Moderators: J’aimerais to request a reopening of the question, so that I can post the answer.


Source : [Server Fault](http://en.community.dell.com/techcenter/extras/m/white_papers/20161975/download](http://en.community.dell.com/techcenter/extras/m/white_papers/20161975/download)

After over a year of waiting so as to prove la solution as valid, I’m finally able to post this answer.

Dell’s default BIOS settings have C-States enabled, which puts the computer in low-power mode during idle times. This is what causes the VMs to spiral into 100% CPU usage on a Hypervisor host (VMWare, Citrix included).

La solution est to set the System Profile setting in the BIOS to Performance, as opposed to Performance per watt [OS] or Performance per watt [DAPC] (the latter being the default).
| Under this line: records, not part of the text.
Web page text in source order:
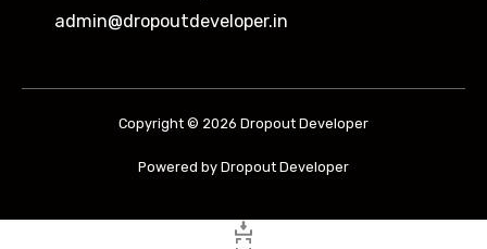
admin@dropoutdeveloper.in
Copyright © 2026 Dropout Developer
Powered by Dropout Developer
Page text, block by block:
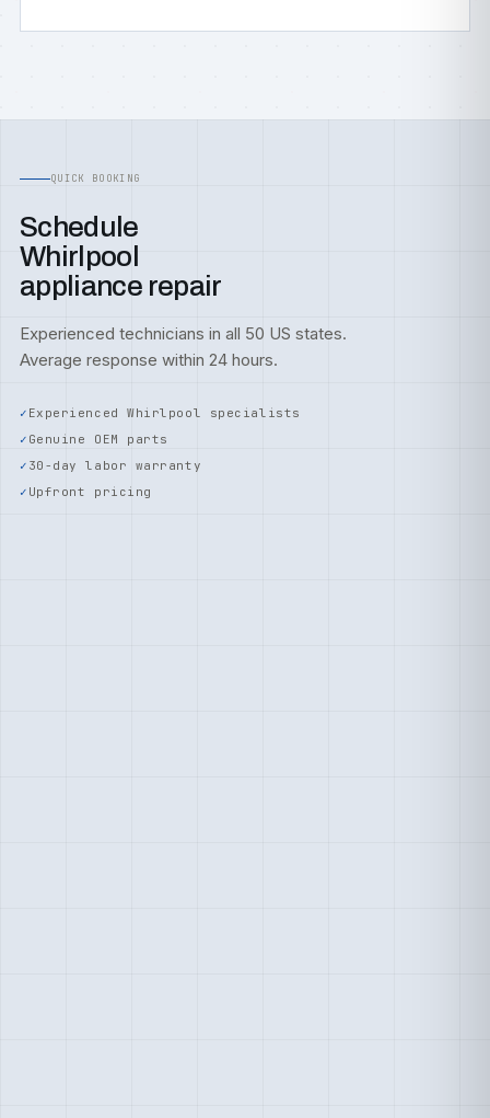
QUICK BOOKING
Schedule
Whirlpool
appliance repair
Experienced technicians in all 50 US states.
Average response within 24 hours.
Experienced Whirlpool specialists
Genuine OEM parts
30-day labor warranty
Upfront pricing

The relevant Dell documentation, pp3:

http://en.community.dell.com/techcenter/extras/m/white_papers/20161975/download

And this reply from one of the few Dell support engineers who’s familiar with le problème:

The short version is: C-States disable additional processor cores during idling times. For VMs that are tied to a core (this is OS controlled, I do not believe it’s configurable), this could result in them locking up, as they’re attemping to perform actions with resources that no longer exist in their eyes.

Generally speaking, C-States are generally used on items like backup servers, secondary role servers (Backup dns, dhcp, Domain controllers, etc) so that way the backup servers can remain on, but in a low power mode to save energy.
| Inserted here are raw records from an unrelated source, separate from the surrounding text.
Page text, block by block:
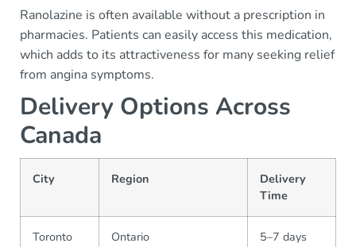
Ranolazine is often available without a prescription in
pharmacies. Patients can easily access this medication,
which adds to its attractiveness for many seeking relief
from angina symptoms.
Delivery Options Across
Canada
City Region
Delivery
Time
Toronto Ontario 5–7 days

Addtional Documentation can be found here:

http://en.wikipedia.org/wiki/Advanced_Configuration_and_Power_Interface

In a nutshell, power idling on a Dell server should always be turned off (set to Performance) for Hypervisor hosts.

Merci to Eddy Simons at Kitsap Bank for helping me to find this solution.